** The data follows **
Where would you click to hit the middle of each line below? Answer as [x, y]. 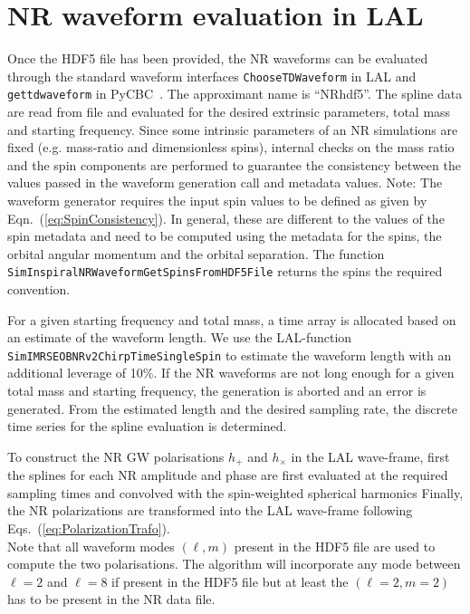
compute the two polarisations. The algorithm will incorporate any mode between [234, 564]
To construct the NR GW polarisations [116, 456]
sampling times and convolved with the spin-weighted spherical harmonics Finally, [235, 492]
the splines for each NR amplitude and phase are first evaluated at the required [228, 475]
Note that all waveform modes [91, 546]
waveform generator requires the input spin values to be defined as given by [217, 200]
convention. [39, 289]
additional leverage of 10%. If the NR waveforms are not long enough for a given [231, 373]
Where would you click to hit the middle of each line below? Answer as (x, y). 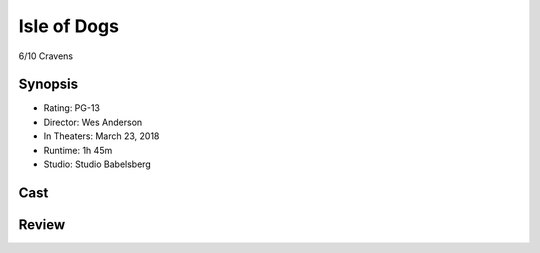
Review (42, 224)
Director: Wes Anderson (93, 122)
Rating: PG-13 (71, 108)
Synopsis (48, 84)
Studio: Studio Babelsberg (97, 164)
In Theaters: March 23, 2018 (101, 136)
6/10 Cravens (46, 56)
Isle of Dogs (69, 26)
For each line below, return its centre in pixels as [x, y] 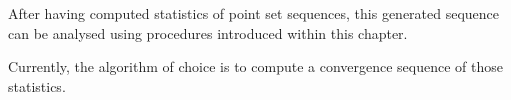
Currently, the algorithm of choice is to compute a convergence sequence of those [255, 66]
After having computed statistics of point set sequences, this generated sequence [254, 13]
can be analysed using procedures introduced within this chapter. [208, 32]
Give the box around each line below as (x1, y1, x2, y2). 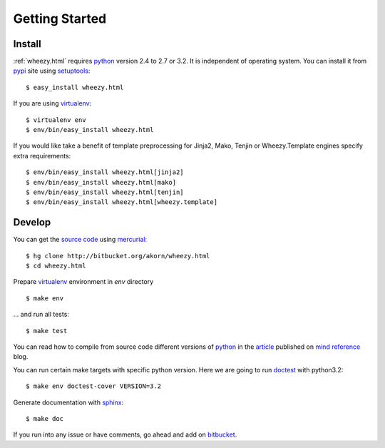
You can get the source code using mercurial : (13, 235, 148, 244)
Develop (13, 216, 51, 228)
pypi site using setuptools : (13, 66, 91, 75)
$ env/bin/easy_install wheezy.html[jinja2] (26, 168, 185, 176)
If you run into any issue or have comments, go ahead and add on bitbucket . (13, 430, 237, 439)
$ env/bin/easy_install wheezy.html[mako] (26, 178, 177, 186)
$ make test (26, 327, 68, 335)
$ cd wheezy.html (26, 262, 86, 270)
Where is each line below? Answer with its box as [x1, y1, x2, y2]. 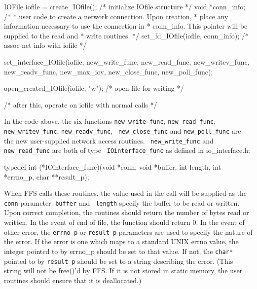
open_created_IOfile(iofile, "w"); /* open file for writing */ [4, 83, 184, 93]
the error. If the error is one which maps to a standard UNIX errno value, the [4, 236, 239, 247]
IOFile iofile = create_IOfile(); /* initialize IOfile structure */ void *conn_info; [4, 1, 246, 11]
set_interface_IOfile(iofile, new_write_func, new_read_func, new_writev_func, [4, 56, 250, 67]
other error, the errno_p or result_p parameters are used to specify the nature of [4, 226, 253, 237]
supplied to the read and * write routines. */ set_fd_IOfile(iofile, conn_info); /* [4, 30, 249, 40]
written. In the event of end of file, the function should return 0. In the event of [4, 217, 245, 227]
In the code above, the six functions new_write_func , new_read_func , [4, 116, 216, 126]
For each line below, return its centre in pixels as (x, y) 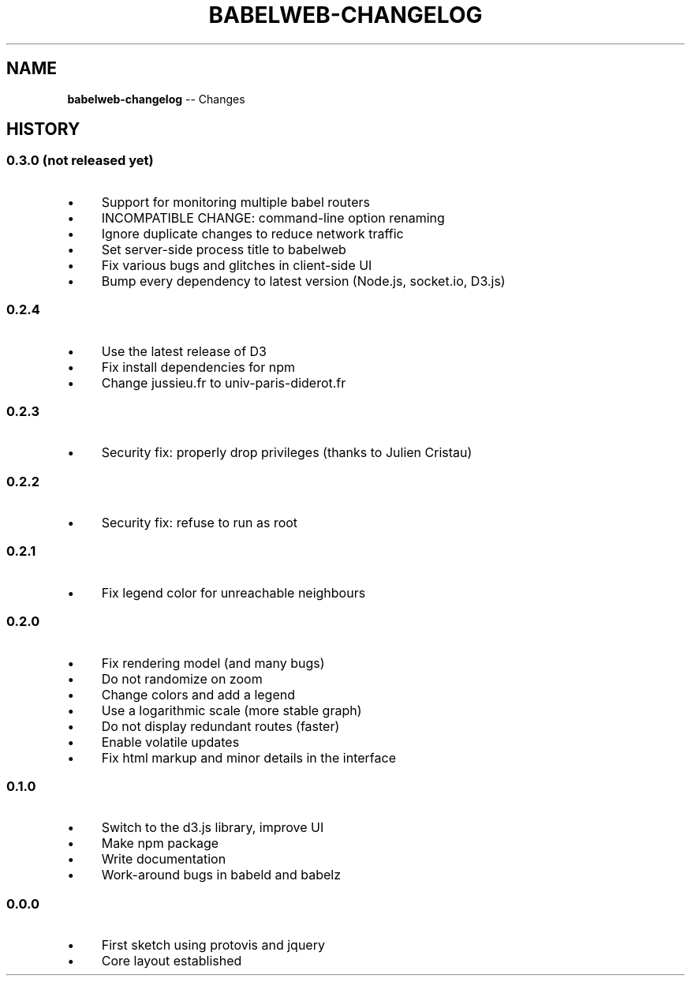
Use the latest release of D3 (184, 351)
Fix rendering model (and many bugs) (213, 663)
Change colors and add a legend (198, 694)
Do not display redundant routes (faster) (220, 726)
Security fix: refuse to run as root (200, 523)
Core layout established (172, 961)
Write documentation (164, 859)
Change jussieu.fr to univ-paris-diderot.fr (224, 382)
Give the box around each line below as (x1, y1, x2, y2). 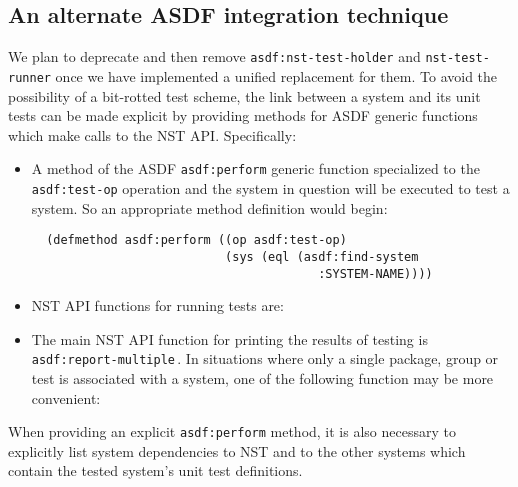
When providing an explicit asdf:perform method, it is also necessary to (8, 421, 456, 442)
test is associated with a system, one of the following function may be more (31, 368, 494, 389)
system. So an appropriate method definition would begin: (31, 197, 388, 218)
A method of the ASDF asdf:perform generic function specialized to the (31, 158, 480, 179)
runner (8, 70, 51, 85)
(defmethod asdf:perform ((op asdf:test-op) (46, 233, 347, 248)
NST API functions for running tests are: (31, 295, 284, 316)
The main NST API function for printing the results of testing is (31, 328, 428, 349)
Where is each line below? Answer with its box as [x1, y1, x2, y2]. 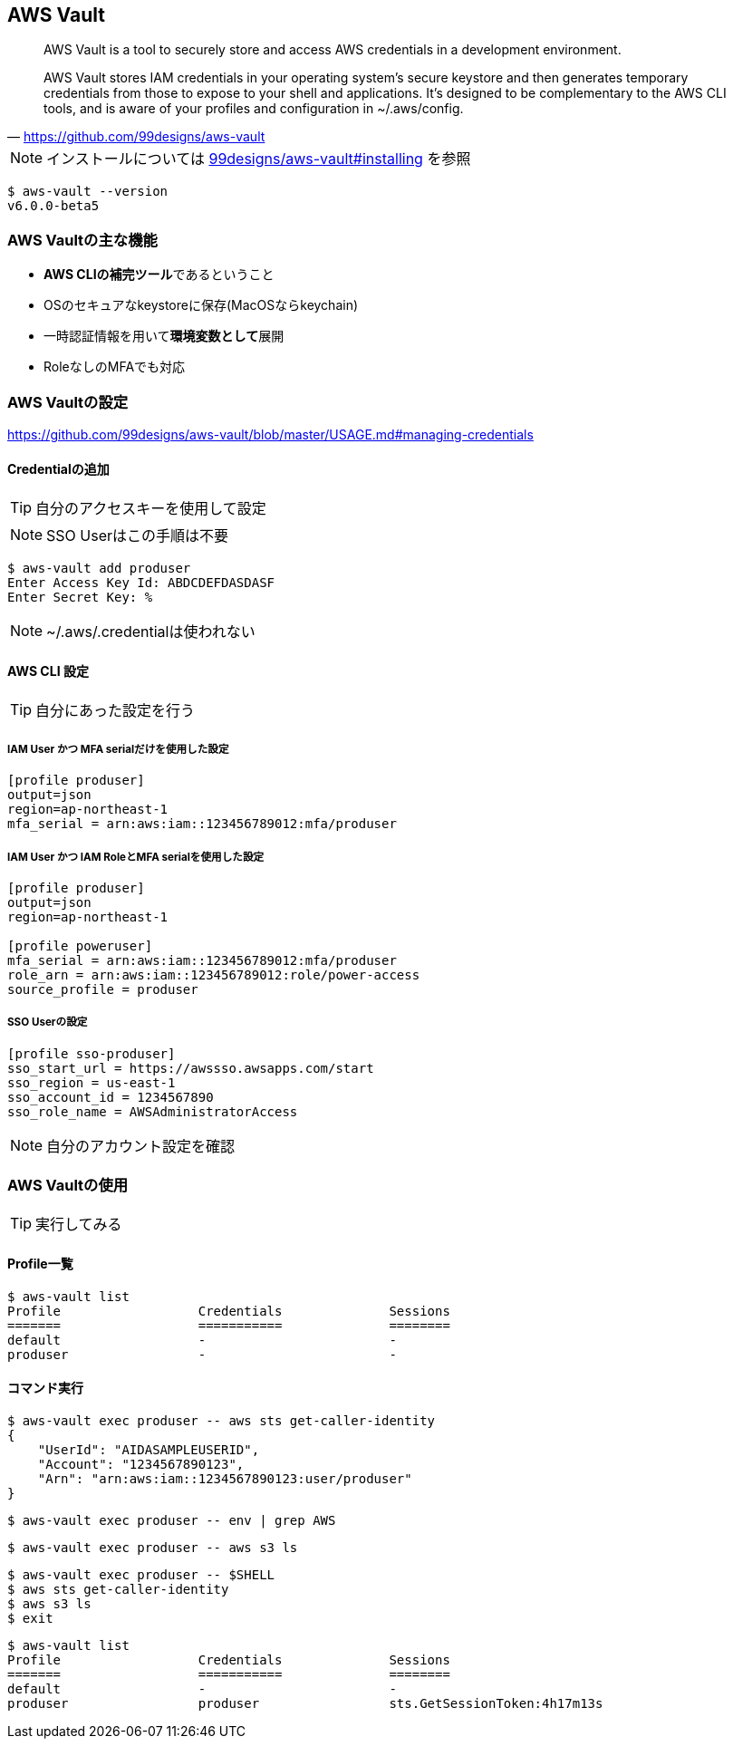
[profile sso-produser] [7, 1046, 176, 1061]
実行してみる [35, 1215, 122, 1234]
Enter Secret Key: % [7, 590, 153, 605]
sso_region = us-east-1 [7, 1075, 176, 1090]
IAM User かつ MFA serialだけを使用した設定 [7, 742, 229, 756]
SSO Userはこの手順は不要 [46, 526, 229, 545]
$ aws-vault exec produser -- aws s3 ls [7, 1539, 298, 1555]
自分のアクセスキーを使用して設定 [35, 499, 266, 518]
** End of The data **
Required work
Scan the data for the string "functions" and copy each line in which it occurs.

Response box
In the code above, the six functions new_write_func , new_read_func , [4, 116, 216, 126]
NST API functions for running tests are: (31, 295, 284, 316)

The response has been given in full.